The other nit, was the service. While they are extremely friendly and helpful, the first time I went they were a touch too aggressive with plate removal and a bit overwhelming at times with the delivery of courses. Sometimes placing  4 and 5 at a time in front of you. Which, if you become aware of it, and I was, detracts from the experience. Fortunately upon my second visit they must’ve gotten the message from my Yelp review (kidding!) and were significantly better about it.

But with nits aside, it is definitely an experience worth every last penny. And one I will HAPPILY return for (and did), regardless of their minor transgressions.
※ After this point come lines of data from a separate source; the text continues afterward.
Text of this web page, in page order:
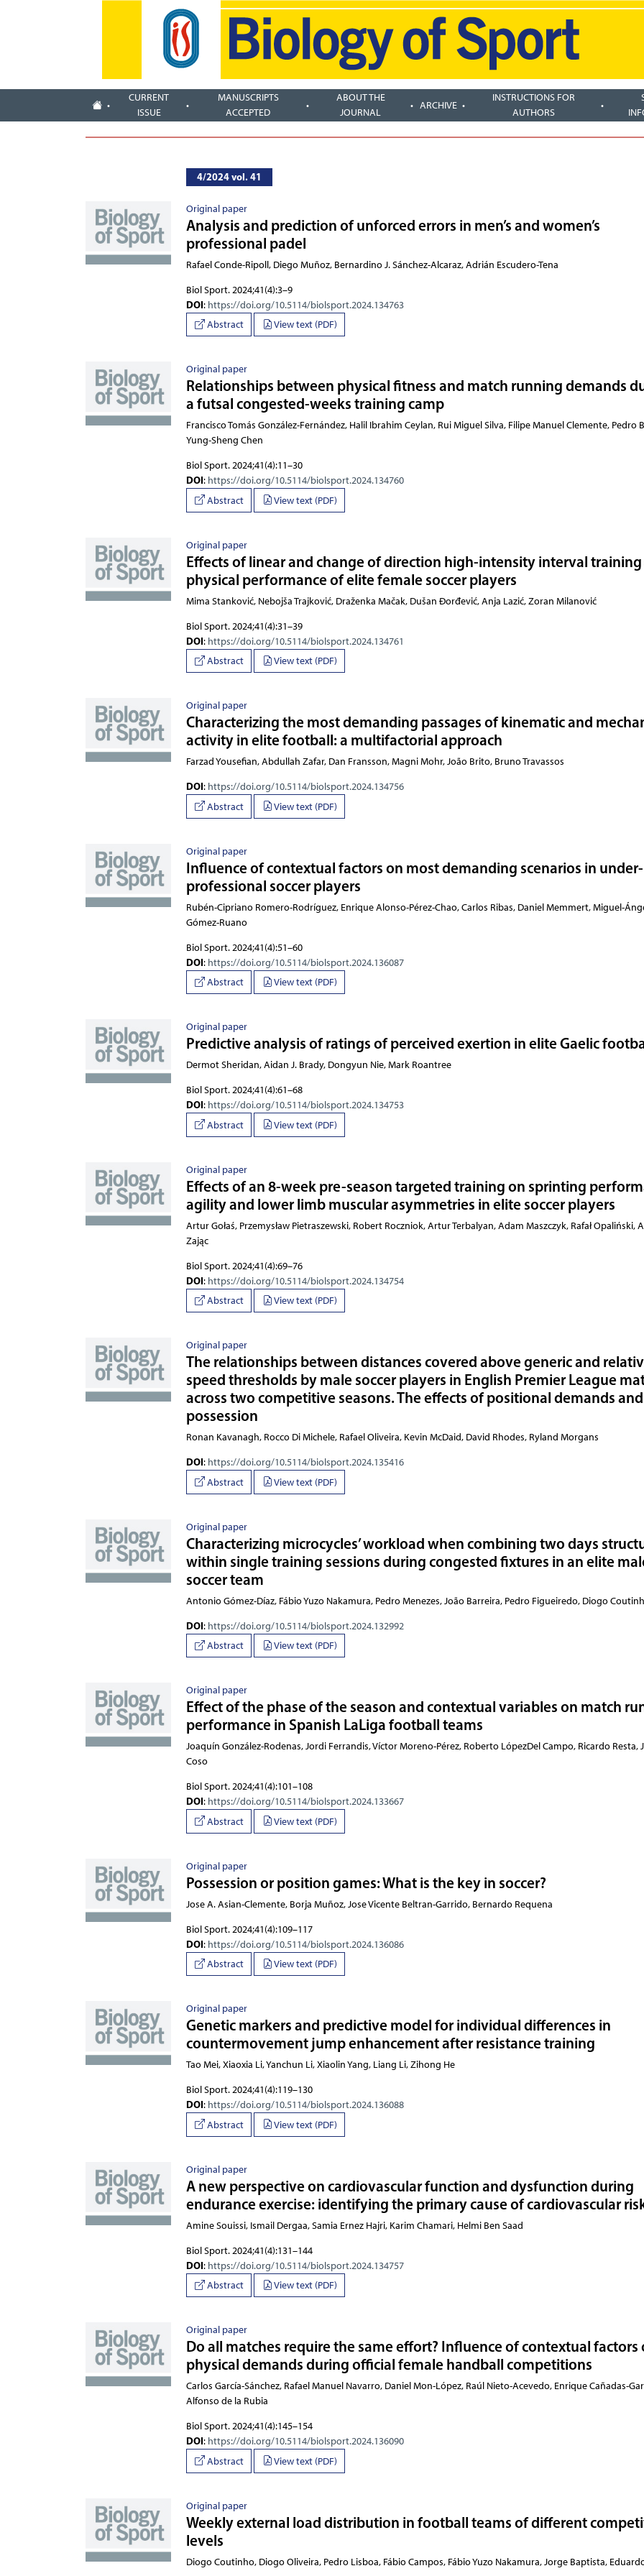
CURRENT
ISSUE
MANUSCRIPTS
ACCEPTED
ABOUT THE
JOURNAL
ARCHIVE
INSTRUCTIONS FOR
AUTHORS
4/2024 vol. 41
Original paper
Analysis and prediction of unforced errors in men’s and women’s
professional padel
Rafael Conde-Ripoll, Diego Muñoz, Bernardino J. Sánchez-Alcaraz, Adrián Escudero-Tena
Biol Sport. 2024;41(4):3–9
DOI: https://doi.org/10.5114/biolsport.2024.134763
Abstract
View text (PDF)
Original paper
Relationships between physical fitness and match running demands
a futsal congested-weeks training camp
Francisco Tomás González-Fernández, Halil Ibrahim Ceylan, Rui Miguel Silva, Filipe Manuel Clemente, Pedro
Biol Sport. 2024;41(4):11–30
DOI: https://doi.org/10.5114/biolsport.2024.134760
Abstract
View text (PDF)
Original paper
Effects of linear and change of direction high-intensity interval
physical performance of elite female soccer players
Mima Stanković, Nebojša Trajković, Draženka Mačak, Dušan Đorđević, Anja Lazić,
Biol Sport. 2024;41(4):31–39
DOI: https://doi.org/10.5114/biolsport.2024.134761
Abstract
View text (PDF)
Original paper
Characterizing the most demanding passages of kinematic and
activity in elite football: a multifactorial approach
Farzad Yousefian, Abdullah Zafar, Dan Fransson, Magni Mohr, João Brito,
DOI: https://doi.org/10.5114/biolsport.2024.134756
Abstract
View text (PDF)
Original paper
Influence of contextual factors on most demanding scenarios in
professional soccer players
Rubén-Cipriano Romero-Rodríguez, Enrique Alonso-Pérez-Chao, Carlos Ribas, Daniel Memmert, Miguel-Ángel Gómez-
Biol Sport. 2024;41(4):51–60
DOI: https://doi.org/10.5114/biolsport.2024.136087
Abstract
View text (PDF)
Original paper
Predictive analysis of ratings of perceived exertion in elite Gaelic
Dermot Sheridan, Aidan J. Brady, Dongyun Nie, Mark Roantree
Biol Sport. 2024;41(4):61–68
DOI: https://doi.org/10.5114/biolsport.2024.134753
Abstract
View text (PDF)
Original paper
Effects of an 8-week pre-season targeted training on sprinting
agility and lower limb muscular asymmetries in elite soccer players
Artur Gołaś, Przemysław Pietraszewski, Robert Roczniok, Artur Terbalyan, Adam
Biol Sport. 2024;41(4):69–76
DOI: https://doi.org/10.5114/biolsport.2024.134754
Abstract
View text (PDF)
Original paper
The relationships between distances covered above generic and
speed thresholds by male soccer players in English Premier League
across two competitive seasons. The effects of positional demands and
possession
Ronan Kavanagh, Rocco Di Michele, Rafael Oliveira, Kevin McDaid, David Rhodes,
DOI: https://doi.org/10.5114/biolsport.2024.135416
Abstract
View text (PDF)
Original paper
Characterizing microcycles’ workload when combining two days
within single training sessions during congested fixtures in an elite
soccer team
Antonio Gómez-Díaz, Fábio Yuzo Nakamura, Pedro Menezes, João Barreira, Pedro Figueiredo, Diogo
DOI: https://doi.org/10.5114/biolsport.2024.132992
Abstract
View text (PDF)
Original paper
Effect of the phase of the season and contextual variables on match
performance in Spanish LaLiga football teams
Joaquín González-Rodenas, Jordi Ferrandis, Víctor Moreno-Pérez, Roberto LópezDel Campo,
Biol Sport. 2024;41(4):101–108
DOI: https://doi.org/10.5114/biolsport.2024.133667
Abstract
View text (PDF)
Original paper
Possession or position games: What is the key in soccer?
Jose A. Asian-Clemente, Borja Muñoz, Jose Vicente Beltran-Garrido, Bernardo Requena
Biol Sport. 2024;41(4):109–117
DOI: https://doi.org/10.5114/biolsport.2024.136086
Abstract
View text (PDF)
Original paper
Genetic markers and predictive model for individual differences in
countermovement jump enhancement after resistance training
Tao Mei, Xiaoxia Li, Yanchun Li, Xiaolin Yang, Liang Li,
Biol Sport. 2024;41(4):119–130
DOI: https://doi.org/10.5114/biolsport.2024.136088
Abstract
View text (PDF)
Original paper
A new perspective on cardiovascular function and dysfunction during
endurance exercise: identifying the primary cause of cardiovascular
Amine Souissi, Ismail Dergaa, Samia Ernez Hajri, Karim Chamari, Helmi Ben Saad
Biol Sport. 2024;41(4):131–144
DOI: https://doi.org/10.5114/biolsport.2024.134757
Abstract
View text (PDF)
Original paper
Do all matches require the same effort? Influence of contextual factors
physical demands during official female handball competitions
Carlos García-Sánchez, Rafael Manuel Navarro, Daniel Mon-López, Raúl Nieto-Acevedo, Enrique Cañadas-
Biol Sport. 2024;41(4):145–154
DOI: https://doi.org/10.5114/biolsport.2024.136090
Abstract
View text (PDF)
Original paper
Weekly external load distribution in football teams of different
levels
Diogo Coutinho, Diogo Oliveira, Pedro Lisboa, Fábio Campos, Fábio Yuzo
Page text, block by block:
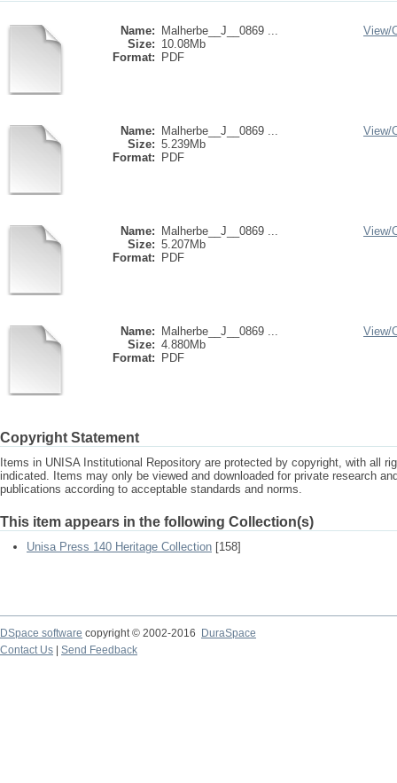
Name:
Malherbe__J__0869 ...
Size: 10.08Mb
Format:
PDF
View/
Name:
Malherbe__J__0869 ...
Size: 5.239Mb
Format:
PDF
View/
Name:
Malherbe__J__0869 ...
Size: 5.207Mb
Format:
PDF
View/
Name:
Malherbe__J__0869 ...
Size: 4.880Mb
Format:
PDF
View/
Copyright Statement
Items in UNISA Institutional Repository are protected by copyright, with all
indicated. Items may only be viewed and downloaded for private research
publications according to acceptable standards and norms.
This item appears in the following Collection(s)
Unisa Press 140 Heritage Collection [158]
DSpace software copyright © 2002-2016
DuraSpace
Contact Us
Send Feedback
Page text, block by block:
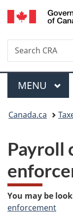
Search
Search
CRA
Menu
MAIN
MENU
You
here:
Canada.ca
Payroll
You may be
enforcement
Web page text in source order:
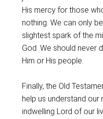
His mercy for those
nothing. We can only
slightest spark of the
God. We should never
Him or His people.
Finally, the Old
help us understand our
indwelling Lord of our
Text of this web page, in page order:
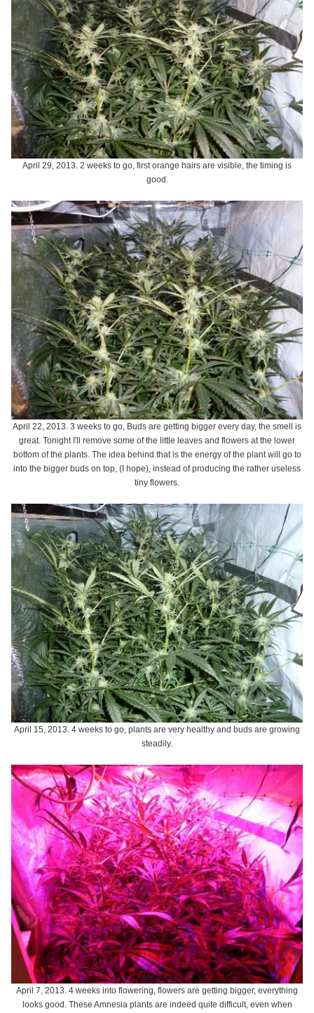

Now for the things that rocked my world. Of the dozen or so courses between both outings, these are the ones that reached god-like status (many of which are Ultimates):

  1. The Cajun inspired crawfish soup with orange and brioche
  2. The soft boiled egg with caviar served along side fresh baked sourdough and radish butter (also Ultimate bread & butter)
  3. The agnolotti with tofu and sweet corn (Ultimate tofu dish)
  4. The honeydew melon cold soup with avocado and macadamia nuts (Ultimate cold soup)
  5. The shitake mushroom soup amuse bouche
  6. The Halibut with ??? – sorry, I was tad inebriated on sparkling Saki by this point

So, that’s it. Stop reading and start clicking away online to get a reservation. It’s a pain in the ass trying, but your mouth will kiss you for it.